Not for three weeks. For three years.

That's what this week is about.


The Health Strategic Framework

Strategic health planning has five parts:

  1. Reality Check: Where you are right now

  2. Strategic Direction: What winning looks like for you

  3. 2026 Outcomes: What you're measuring

  4. Action Plan: Your routine for movement, recovery, nutrition, stress

  5. Guardrails: How you know you're slipping and how you get back on track

This isn't about more workouts or stricter diets.

It's about strategic clarity on what health is for in your life.


Part A: Reality Check

Before you plan where you're going, acknowledge where you are.

Answer these honestly:

Current strengths: Not physical strengths. What's working? Where do you have consistency or capacity? Do you have a gym membership or a time during the day that makes exercise a routine?

Current constraints: Physical limitations? Time constraints? Energy levels?

Stress & recovery capacity: How's your sleep? How does stress affect your sleep, eating, or movement habits?

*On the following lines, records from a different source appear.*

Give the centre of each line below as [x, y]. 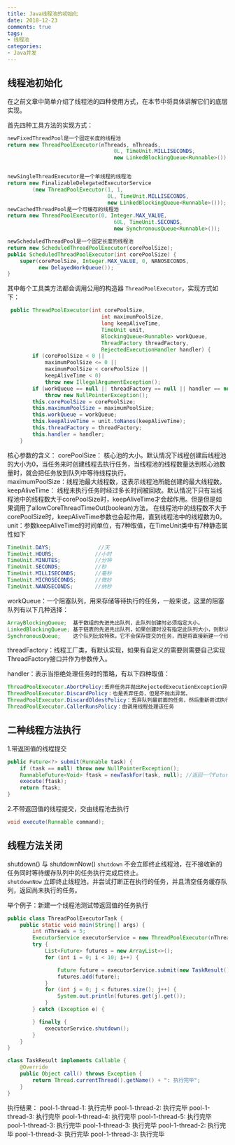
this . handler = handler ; [69, 434]
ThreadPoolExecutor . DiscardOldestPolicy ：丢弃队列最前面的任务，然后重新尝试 [114, 700]
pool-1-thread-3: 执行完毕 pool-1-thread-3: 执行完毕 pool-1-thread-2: [107, 1125]
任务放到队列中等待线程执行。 [87, 473]
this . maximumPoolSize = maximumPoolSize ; [94, 408]
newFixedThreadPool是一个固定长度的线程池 [64, 138]
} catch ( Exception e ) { [69, 1010]
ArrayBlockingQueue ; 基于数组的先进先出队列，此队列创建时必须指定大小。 [105, 623]

Emotional factors: Do you celebrate with food or drinks? Do you lose motivation after a hard day? 

You can't design a plan for the person you wish you were. You design it for who you are, then build from there.

Part B: Strategic Direction

Define what "winning with health" means for YOU this year, not what it means for someone on Instagram.

Answer these three questions:

Physical capacity I want to have: What do you want your body to be able to do by the end of 2026? Think capabilities, not metrics. Examples: I want to play with my kids without pain, I want to have energy throughout the day.

Lifestyle rhythm I want to live in: What does a sustainable health routine look like in your life? Be realistic about your schedule, family demands, and energy. Is it 20 minutes a day, or two hours? Morning or evening?

What your health is important for: Why does your health matter? Do you need energy for work, or more with your family after? 

Notice how none of these ask how much weight you want to lose, or how strong/fast you want to get. These tie into your identity work from week 1. The why is far more important than the what. The what is far more impossible when you know the why. 


Part C: 2026 Outcomes

Set 2-3 specific outcomes you'll measure this year.

These should be realistic, meaningful to YOU, and focused on sustainability.

Examples of useful metrics:

  • Consistency: "I move my body 4+ days most weeks"

  • Energy levels: "I wake up feeling rested most mornings"

  • Capability: "I can play with my kids without getting winded"

  • Recovery quality: "I bounce back from hard days without feeling wrecked"

Not useful:

  • "Lose 20 pounds" (why 20? does that number mean anything for your energy or capability?)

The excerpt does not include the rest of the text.